In some embodiments, as shown in FIG. 4, the pin rod 2 comprises a rod body 21 and an end cap 22 coaxially disposed therewith. The end cap 22 has a radial cross-sectional dimension greater than that of the rod body 21. A first end surface of the end cap 22 is configured to abut against the first spring 3, while a second end surface thereof is configured to engage with the locking portion 41 as a abutment interface.

Embodiment 2

As shown in FIGS. 5-6, this embodiment provides weight stack assembly capable of quick-release weight, comprising a plurality of weight plates 61 and a shuttle shaft 62 movably disposed through each of the weight plates 61, the present embodiment comprises a quick-release weight pin for weight stack assembly in accordance with embodiment 1. The shuttle shaft 62 is formed with a fixation hole configured to receive insertion of the pin rod of the quick-release weight pin, and each weight plate is provided with a connection hole 611 configured to allow extension of the quick-release weight pin therethrough.

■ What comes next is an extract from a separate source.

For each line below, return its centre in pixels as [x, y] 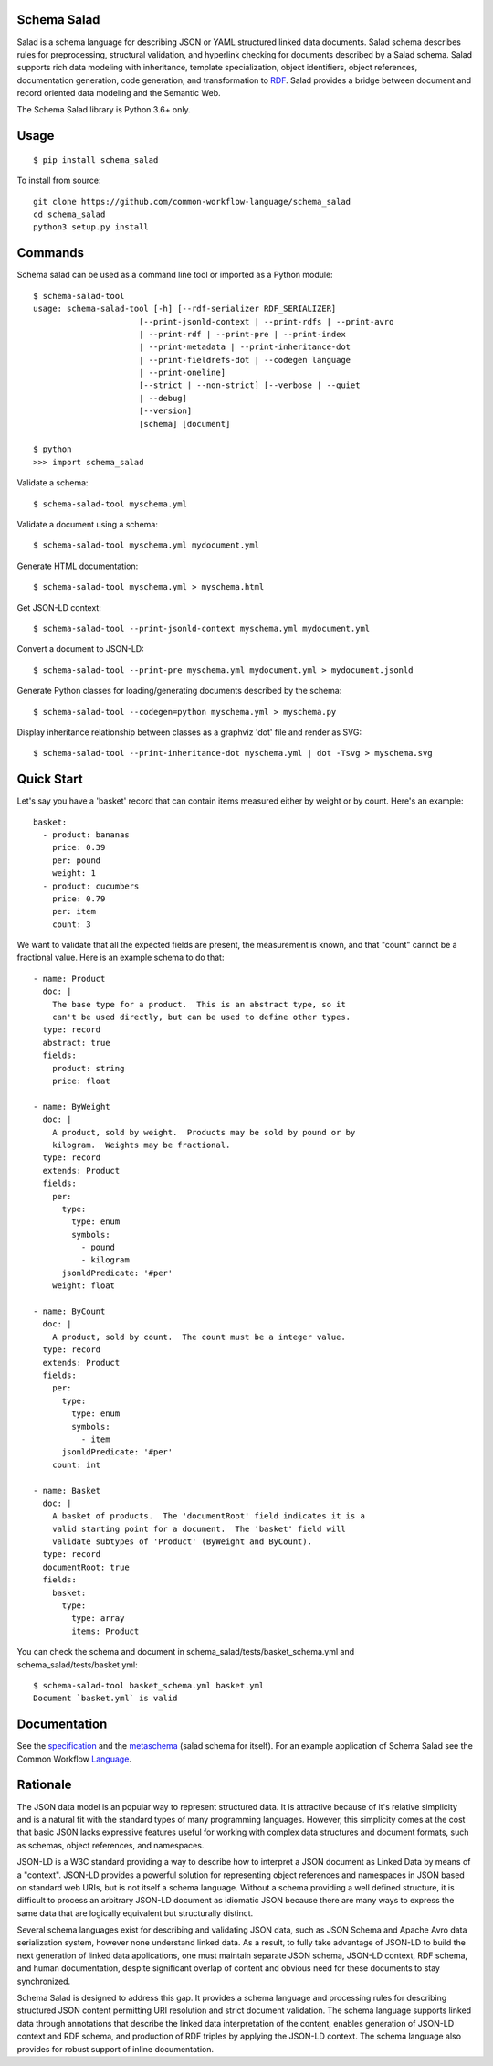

Prior to training, the weight configuration pin of embodiment 1 is initially set to a locked state. A plurality of weight pins (the quantity determined by desired weight gradations) are inserted into weight plates 61 positioned at different elevations (wherein the pin rod 2 and hand-held end 411 of each weight pin are operatively disposed within connection holes 611 adjacent to upper and lower weight plates 61 respectively), thereby corresponding to the different configuration weights. Subsequently, the shuttle shaft 62 is pulled upwardly, wherein the weight plate 61 positioned below the lowermost weight pin is caused to ascend with said weight pin, thereby extracting the hand-held end 411 from the weight plate 61, while the hand-held end 411 progressively deploys into a non-interfering configuration with the ascending upper weight configuration plate 61 (as shown in FIG. 6). Wherein respective weight plates 61 disposed below said weight pin remain stationary during said upward pulling operation.

At this operational stage, while the locking assembly 4 ceases to exert thrust force on the pin rod 2, said pin rod 2 is maintained in a retracted configuration under compressive loading from both the shuttle shaft 62 and weight plate 61; during descent of the weight plates 61, the shuttle shaft 62 and weight plates 61 discontinue application of said compressive loading to the pin rod 2, whereby the pin rod 2 is automatically protruded to an unlocked position by biasing force of the first spring 3.

Upon successive upward pulling of the weight plates 61, the weight plate 61 disposed below a superiorly positioned weight pin operatively continues to exert a downward pivoting force on the hand-held end 411 associated with said weight pin, thereby transitioning said hand-held end 411 into the configuration substantially as shown in FIG. 6. Through iterative repetition of said disengagement process between the weight pin and corresponding weight plate 61, a self-regulated operational cycle is established to facilitate expeditious weight selection across multiple resistance levels, wherein the entire weight adjustment sequence operates autonomously without necessitating manual intervention.

The foregoing embodiments are provided solely to exemplify the inventive technical concepts and distinctive features of the present invention, said embodiments being configured to enable persons skilled in the art to comprehend and practice the disclosed innovations, without being construed as limiting the claimed scope of protection, wherein all equivalent variations and modifications embodying the inventive essence shall fall within the purview of the appended claims and their legal equivalents.